◆ How to complete this task
Before you return the lines below, strip out any images and keep every word as written.

[Dataset items]
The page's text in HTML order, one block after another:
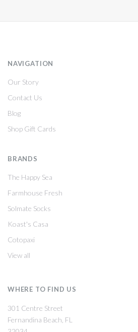
NAVIGATION
Our Story
Contact Us
Blog
Shop Gift Cards
BRANDS
The Happy Sea
Farmhouse Fresh
Solmate Socks
Koast's Casa
Cotopaxi
View all
WHERE TO FIND US
301 Centre Street
Fernandina Beach, FL
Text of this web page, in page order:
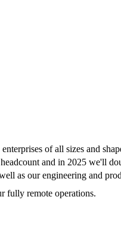
of all sizes and
and in 2025 we'll
as our engineering and
fully remote operations.
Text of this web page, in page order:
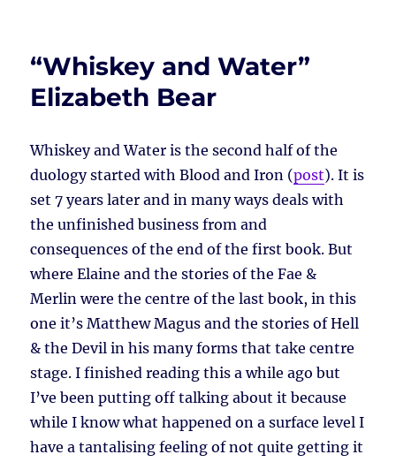
“Whiskey and Water”
Elizabeth Bear
Whiskey and Water is the second half of the
duology started with Blood and Iron (post). It is
set 7 years later and in many ways deals with
the unfinished business from and
consequences of the end of the first book. But
where Elaine and the stories of the Fae &
Merlin were the centre of the last book, in this
one it’s Matthew Magus and the stories of Hell
& the Devil in his many forms that take centre
stage. I finished reading this a while ago but
I’ve been putting off talking about it because
while I know what happened on a surface level I
have a tantalising feeling of not quite getting it
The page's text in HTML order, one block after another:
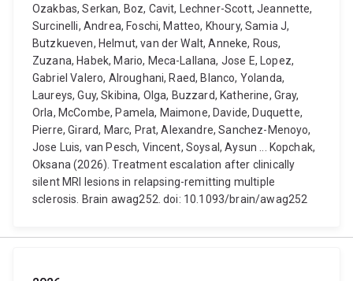
Ozakbas, Serkan, Boz, Cavit, Lechner-Scott, Jeannette,
Surcinelli, Andrea, Foschi, Matteo, Khoury, Samia J,
Butzkueven, Helmut, van der Walt, Anneke, Rous,
Zuzana, Habek, Mario, Meca-Lallana, Jose E, Lopez,
Gabriel Valero, Alroughani, Raed, Blanco, Yolanda,
Laureys, Guy, Skibina, Olga, Buzzard, Katherine, Gray,
Orla, McCombe, Pamela, Maimone, Davide, Duquette,
Pierre, Girard, Marc, Prat, Alexandre, Sanchez-Menoyo,
Jose Luis, van Pesch, Vincent, Soysal, Aysun ... Kopchak,
Oksana (2026). Treatment escalation after clinically
silent MRI lesions in relapsing-remitting multiple
sclerosis. Brain awag252. doi: 10.1093/brain/awag252
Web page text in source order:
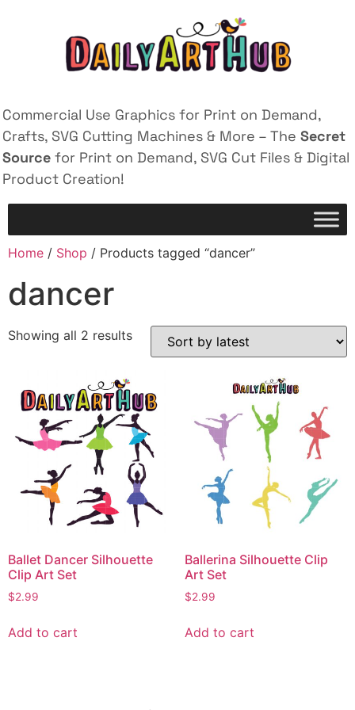
Commercial Use Graphics for Print on Demand,
Crafts, SVG Cutting Machines & More – The Secret
Source for Print on Demand, SVG Cut Files & Digital
Product Creation!
Home / Shop / Products tagged “dancer”
dancer
Showing all 2 results
Ballet Dancer Silhouette
Clip Art Set
$2.99
Add to cart
Ballerina Silhouette Clip
Art Set
$2.99
Add to cart
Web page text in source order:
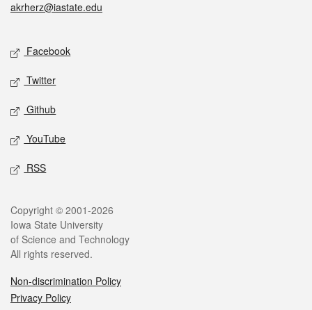
akrherz@iastate.edu
Social media
Facebook
Twitter
Github
YouTube
RSS
Legal
Copyright © 2001-2026
Iowa State University
of Science and Technology
All rights reserved.
Non-discrimination Policy
Privacy Policy
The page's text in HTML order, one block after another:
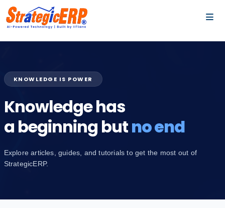
KNOWLEDGE IS POWER
Knowledge has
a beginning butno end
Explore articles, guides, and tutorials to get the most out of
StrategicERP.
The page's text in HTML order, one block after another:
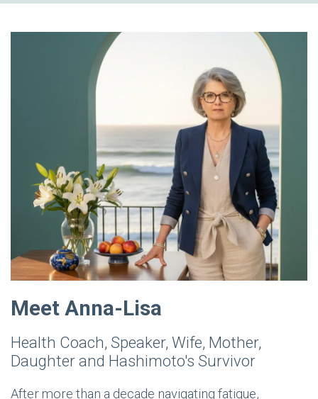
Meet Anna-Lisa
Health Coach, Speaker, Wife, Mother,
Daughter and Hashimoto's Survivor
After more than a decade navigating fatigue,
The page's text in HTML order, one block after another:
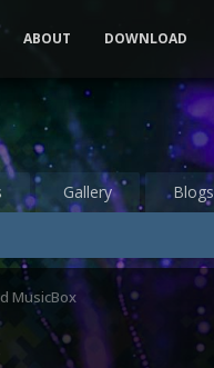
Gallery Blogs
ABOUT DOWNLOAD
MusicBox
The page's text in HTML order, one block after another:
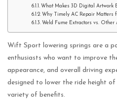
What Makes 3D Digital Artwork
Why Timely AC Repair Matters
Weld Fume Extractors vs.
Wift Sport lowering springs are a
enthusiasts who want to improve
appearance, and overall driving
designed to lower the ride height of
variety of benefits.
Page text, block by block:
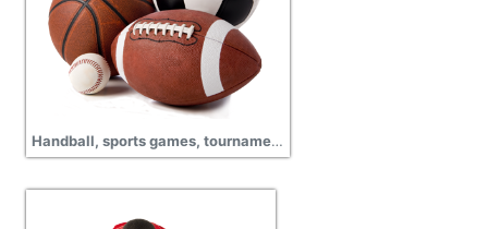
Handball, sports games, tournament, cup match, championship, pictures
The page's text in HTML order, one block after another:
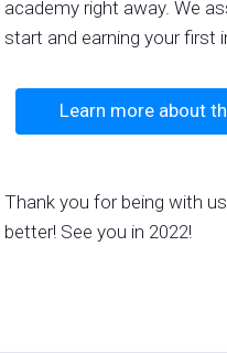
academy right away. We
start and earning your first
Learn more about
Thank you for being with
better! See you in 2022!
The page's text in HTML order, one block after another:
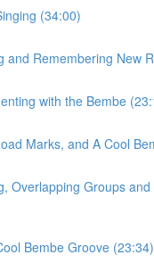
(34:00)
and Remembering New
with the Bembe
Marks, and A Cool
Overlapping Groups
Bembe Groove (23:34)
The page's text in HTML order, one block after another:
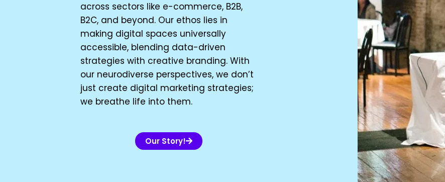
across sectors like e-commerce, B2B,
B2C, and beyond. Our ethos lies in
making digital spaces universally
accessible, blending data-driven
strategies with creative branding. With
our neurodiverse perspectives, we don’t
just create digital marketing strategies;
we breathe life into them.
Our Story!
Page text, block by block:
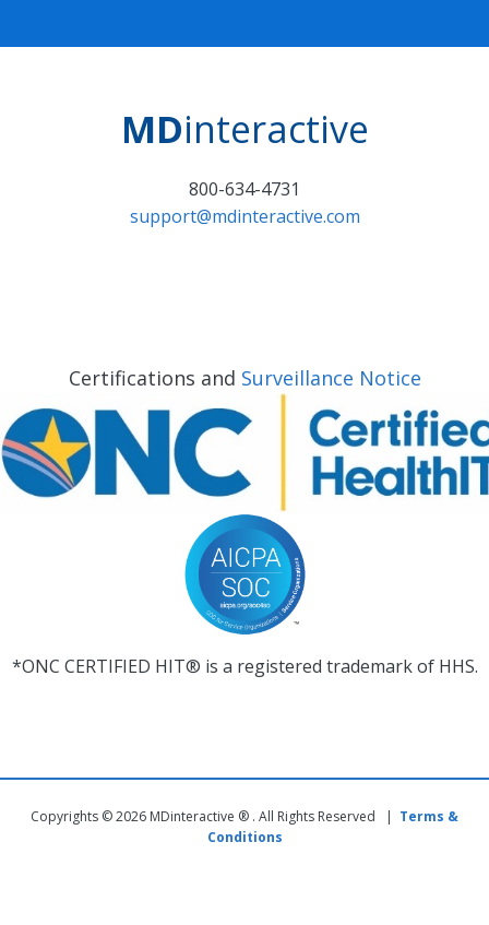
MDinteractive
800-634-4731
support@mdinteractive.com
Certifications and Surveillance Notice
*ONC CERTIFIED HIT® is a registered trademark of HHS.
Copyrights © 2026 MDinteractive ® . All Rights Reserved | Terms &
Conditions
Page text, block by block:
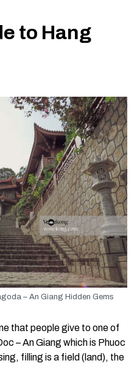
to Hang
– An Giang Hidden Gems
that people give to one of
– An Giang which is Phuoc
filling is a field (land), the
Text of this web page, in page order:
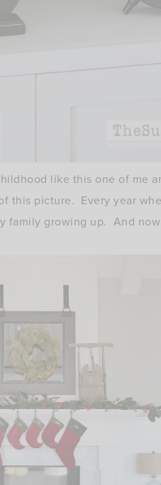
like this one of me
this picture. Every year
family growing up. And

◆ Result
The page's text in HTML order, one block after another:
NAVIGATION
Our Story
Contact Us
Blog
Shop Gift Cards
BRANDS
The Happy Sea
Farmhouse Fresh
Solmate Socks
Koast's Casa
Cotopaxi
View all
WHERE TO FIND US
301 Centre Street
Fernandina Beach, FL
Text of this web page, in page order:
of all sizes and
and in 2025 we'll
as our engineering and
fully remote operations.
Text of this web page, in page order:
“Whiskey and Water”
Elizabeth Bear
Whiskey and Water is the second half of the
duology started with Blood and Iron (post). It is
set 7 years later and in many ways deals with
the unfinished business from and
consequences of the end of the first book. But
where Elaine and the stories of the Fae &
Merlin were the centre of the last book, in this
one it’s Matthew Magus and the stories of Hell
& the Devil in his many forms that take centre
stage. I finished reading this a while ago but
I’ve been putting off talking about it because
while I know what happened on a surface level I
have a tantalising feeling of not quite getting it
The page's text in HTML order, one block after another:
Ozakbas, Serkan, Boz, Cavit, Lechner-Scott, Jeannette,
Surcinelli, Andrea, Foschi, Matteo, Khoury, Samia J,
Butzkueven, Helmut, van der Walt, Anneke, Rous,
Zuzana, Habek, Mario, Meca-Lallana, Jose E, Lopez,
Gabriel Valero, Alroughani, Raed, Blanco, Yolanda,
Laureys, Guy, Skibina, Olga, Buzzard, Katherine, Gray,
Orla, McCombe, Pamela, Maimone, Davide, Duquette,
Pierre, Girard, Marc, Prat, Alexandre, Sanchez-Menoyo,
Jose Luis, van Pesch, Vincent, Soysal, Aysun ... Kopchak,
Oksana (2026). Treatment escalation after clinically
silent MRI lesions in relapsing-remitting multiple
sclerosis. Brain awag252. doi: 10.1093/brain/awag252
Web page text in source order:
Commercial Use Graphics for Print on Demand,
Crafts, SVG Cutting Machines & More – The Secret
Source for Print on Demand, SVG Cut Files & Digital
Product Creation!
Home / Shop / Products tagged “dancer”
dancer
Showing all 2 results
Ballet Dancer Silhouette
Clip Art Set
$2.99
Add to cart
Ballerina Silhouette Clip
Art Set
$2.99
Add to cart
Web page text in source order:
akrherz@iastate.edu
Social media
Facebook
Twitter
Github
YouTube
RSS
Legal
Copyright © 2001-2026
Iowa State University
of Science and Technology
All rights reserved.
Non-discrimination Policy
Privacy Policy
The page's text in HTML order, one block after another:
KNOWLEDGE IS POWER
Knowledge has
a beginning butno end
Explore articles, guides, and tutorials to get the most out of
StrategicERP.
The page's text in HTML order, one block after another:
Meet Anna-Lisa
Health Coach, Speaker, Wife, Mother,
Daughter and Hashimoto's Survivor
After more than a decade navigating fatigue,
The page's text in HTML order, one block after another:
Gallery Blogs
ABOUT DOWNLOAD
MusicBox
The page's text in HTML order, one block after another:
What Makes 3D Digital Artwork
Why Timely AC Repair Matters
Weld Fume Extractors vs.
Wift Sport lowering springs are a
enthusiasts who want to improve
appearance, and overall driving
designed to lower the ride height of
variety of benefits.
Page text, block by block:
Handball, sports games, tournament, cup match, championship, pictures
The page's text in HTML order, one block after another:
academy right away. We
start and earning your first
Learn more about
Thank you for being with
better! See you in 2022!
The page's text in HTML order, one block after another:
(34:00)
and Remembering New
with the Bembe
Marks, and A Cool
Overlapping Groups
Bembe Groove (23:34)
The page's text in HTML order, one block after another:
across sectors like e-commerce, B2B,
B2C, and beyond. Our ethos lies in
making digital spaces universally
accessible, blending data-driven
strategies with creative branding. With
our neurodiverse perspectives, we don’t
just create digital marketing strategies;
we breathe life into them.
Our Story!
Page text, block by block:
MDinteractive
800-634-4731
support@mdinteractive.com
Certifications and Surveillance Notice
*ONC CERTIFIED HIT® is a registered trademark of HHS.
Copyrights © 2026 MDinteractive ® . All Rights Reserved | Terms &
Conditions
Page text, block by block:
to Hang
– An Giang Hidden Gems
that people give to one of
– An Giang which is Phuoc
filling is a field (land), the
Text of this web page, in page order:
like this one of me
this picture. Every year
family growing up. And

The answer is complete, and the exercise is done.